To investigate hypothesized effects of severe epilepsy on malformed cortex, we analyzed surgical samples from eight patients with type IIB focal cortical dysplasia (FCD) in comparison with samples from nine non-dysplastic controls. We investigated, using stereological quantification methods, where appropriate, dysplastic neurons, neuronal density, balloon cells, glia, glutamatergic synaptic input, and the expression of N-methyl-D-aspartate (NMDA) receptor subunits and associated membrane-associated guanylate kinase (MAGUK).

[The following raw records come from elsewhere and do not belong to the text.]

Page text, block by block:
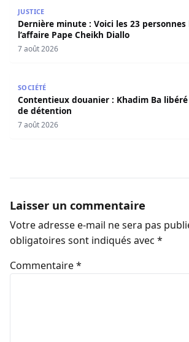
JUSTICE
Dernière minute : Voici les 23
l’affaire Pape Cheikh Diallo
7 août 2026
SOCIÉTÉ
Contentieux douanier : Khadim Ba
de détention
7 août 2026
Laisser un commentaire
Votre adresse e-mail ne sera pas
obligatoires sont indiqués avec *
Commentaire*
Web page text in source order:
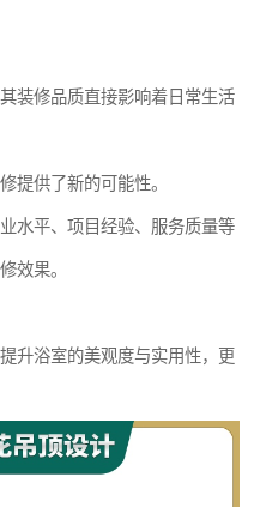
装修品质直接影响着日常生活
提供了新的可能性。
水平、项目经验、服务质量等
效果。
升浴室的美观度与实用性，更
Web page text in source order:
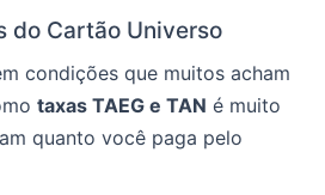
do Cartão Universo
condições que muitos acham
taxas TAEG e TAN é muito
quanto você paga pelo
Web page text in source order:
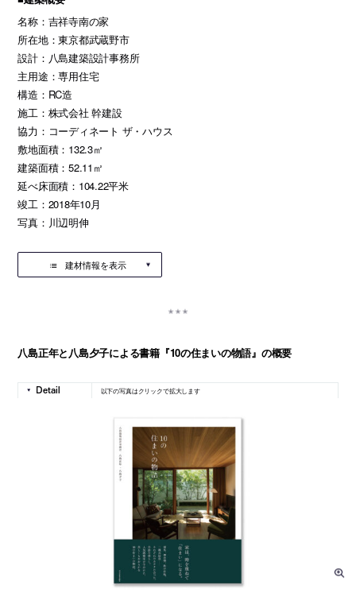
名称：吉祥寺南の家
所在地：東京都武蔵野市
設計：八島建築設計事務所
主用途：専用住宅
構造：RC造
施工：株式会社 幹建設
協力：コーディネート ザ・ハウス
敷地面積：132.3㎡
建築面積：52.11㎡
延べ床面積：104.22平米
竣工：2018年10月
写真：川辺明伸
建材情報を表示
八島正年と八島夕子による書籍『10の住まいの物語』の概要
以下の写真はクリックで拡大します
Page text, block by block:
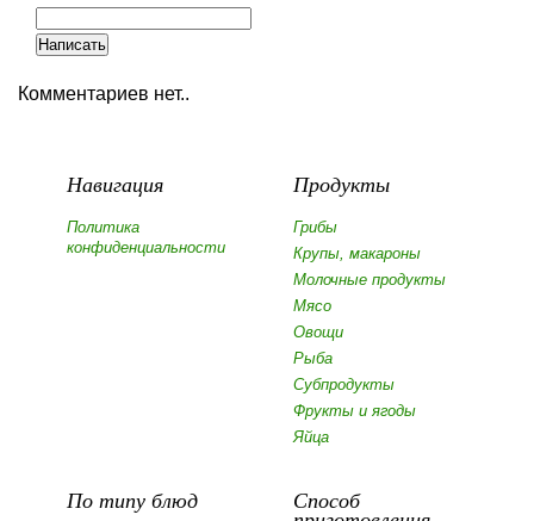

In all FCD patients, the dysplastic areas giving rise to epileptic discharges were characterized by larger dysmorphic neurons, reduced neuronal density, and increased glutamatergic inputs, compared to adjacent areas with normal cytology. The duration of epilepsy was found to correlate directly (a) with dysmorphic neuron size, (b) reduced neuronal cell density, and (c) extent of reactive gliosis in epileptogenic/dysplastic areas. Consistent with increased glutamatergic input, western blot revealed that NMDA regulatory subunits and related MAGUK proteins were up-regulated in epileptogenic/dysplastic areas of all FCD patients examined. Taken together, these results support the hypothesis that epilepsy itself alters morphology-and probably also function-in the malformed epileptic brain. They also suggest that glutamate/NMDA/MAGUK dysregulation might be the intracellular trigger that modifies brain morphology and induces cell death.